Wednesday, May 14, 2014

Penentu Demokrasi Kita

Momen mendebarkan baru saja usai, Komisi Pemilihan Umum telah mengumumkan bahwa pemenang Pemilu Legislatif 2014 adalah PDI-Perjuangan dengan total suara 18,95%. Dalam suasana menuju pendaftaran calon presiden pantaslah bagi kita untuk bertanya: apa yang terjadi jika pemilu yang mahal ini tidak menghasilkan pemimpin yang kita harapkan?


Perjalanan 16 tahun Reformasi memang telah menghasilkan banyak hal seperti institusionalisasi demokrasi, perluasan kebebasan masyarakat, dan pertumbuhan ekonomi yang tidak dapat dikatakan buruk. Namun, di balik itu semua masih banyak catatan hitam terkait penyelenggaraan demokratisasi selama ini terutama diabaikannya proses pemenuhan hak-hak korban kejahatan negara masa lalu seperti kasus 65/66, Talangsari,  Tanjung Priuk, hingga penculikan aktivis 97-98, kemudian pemerataan pembangunan, serta akses masyarakat miskin terhadap hak-hak hidup dasar seperti kesehatan dan  pendidikan.

Sampai hari ini tokoh-tokoh politik berdansa memperebutkan kekuasaan dengan menginjak-injak hak korban kejahatan negara. Rekonsiliasi korban jadi basa-basi politik elite. Itulah realitas yang diterima oleh keluarga yang kehilangan orang terkasihnya karena menjadi martir perubahan untuk membuka lorong demokrasi. Pemenuhan hak-hak korban kejahatan negara haruslah menjadi tiang pokok perjuangan demokrasi.

Memang ada yang tak tuntas dari demokratisasi kita selama 16 tahun, kita gagal menuntaskan kasus-kasus pelanggaran hak asasi manusia. Kita memberi peluang orang-orang anti-demokrasi untuk kasak-kusuk guna menutup kebebasan kita.  Keragu-raguan kita membuat demokrasi mengalami pemiskinan makna. Demokratisasi seolah hanya membawa kita pada nuansa yang penuh dengan fitnah, saling tuding dan menjatuhkan. Demokrasi harus memastikan bahwa kekuasaan digunakan pada tempatnya dan bersandar pada prinsip-prinsip humanistis seperti kesetaraan, kebebasan, dan keadilan.

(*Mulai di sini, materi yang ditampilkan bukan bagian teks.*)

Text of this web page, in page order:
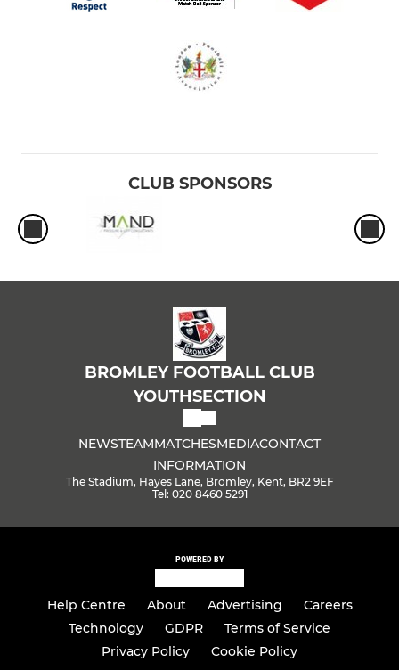
CLUB SPONSORS
BROMLEY FOOTBALL CLUB
YOUTHSECTION
NEWSTEAMMATCHESMEDIACONTACT
INFORMATION
The Stadium, Hayes Lane, Bromley, Kent, BR2 9EF
Tel: 020 8460 5291
POWERED BY
Help Centre About Advertising
Careers
Technology
GDPR
Terms of Service
Privacy Policy
Cookie Policy
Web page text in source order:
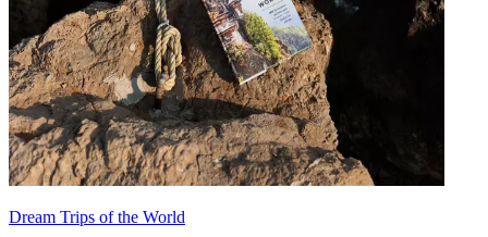
Dream Trips of the World
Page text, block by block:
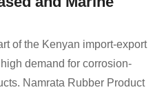
of the Kenyan import-export
demand for corrosion-
Namrata Rubber Product
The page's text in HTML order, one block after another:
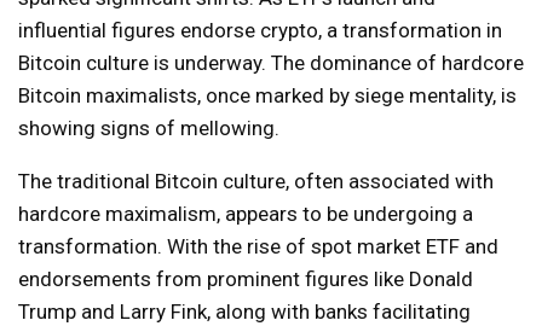
influential figures endorse crypto, a transformation in
Bitcoin culture is underway. The dominance of hardcore
Bitcoin maximalists, once marked by siege mentality, is
showing signs of mellowing.
The traditional Bitcoin culture, often associated with
hardcore maximalism, appears to be undergoing a
transformation. With the rise of spot market ETF and
endorsements from prominent figures like Donald
Trump and Larry Fink, along with banks facilitating
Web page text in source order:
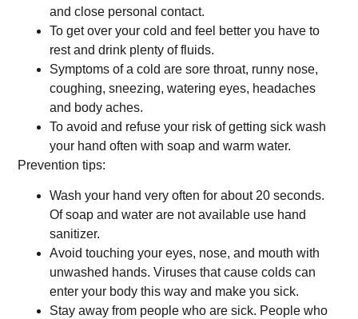
and close personal contact.
To get over your cold and feel better you have to
rest and drink plenty of fluids.
Symptoms of a cold are sore throat, runny nose,
coughing, sneezing, watering eyes, headaches
and body aches.
To avoid and refuse your risk of getting sick wash
your hand often with soap and warm water.
Prevention tips:
Wash your hand very often for about 20 seconds.
Of soap and water are not available use hand
sanitizer.
Avoid touching your eyes, nose, and mouth with
unwashed hands. Viruses that cause colds can
enter your body this way and make you sick.
Stay away from people who are sick. People who
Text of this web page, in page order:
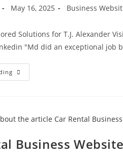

Kita membutuhkan pemimpin yang mampu menghadirkan kelegaan batin bagi para keluarga korban. Pemimpin baru kita harus memberikan jaminan untuk menyediakan catatan lengkap tentang kesalahan negara. Kejujuran negara mengakui kesalahan masa lalu akan membuka lembaran baru peradaban demokrasi kita selanjutnya. Dengan membuat catatan kesalahan negara, kita akan punya pedoman pengingat bahwa kebiadaban ini tak boleh terulang di masa depan. Tak boleh lagi ada Ibu yang kehilangan anak karena ia mengkritik negara atau Isteri yang kehilangan suami karena ia membela yang lemah. Tugas kita adalah memuliakan manusia.

Menuntaskan kasus kejahatan negara dengan memenuhi hak korban bukanlah sekedar agenda reformasi, atau hanya mencabut ‘duri dalam daging’ demokrasi kita. Tapi lebih dari itu, kita butuh pemimpin yang mampu menuntaskan itu semua untuk memberi tanda bahwa demokrasi yang kini kita tempuh adalah jalan terbaik untuk memuliakan martabat setiap manusia. Sehingga biaya triliunan rupiah untuk pemilu tak hilang ditiup angin. Inilah penentu hitam-putih demokrasi kita.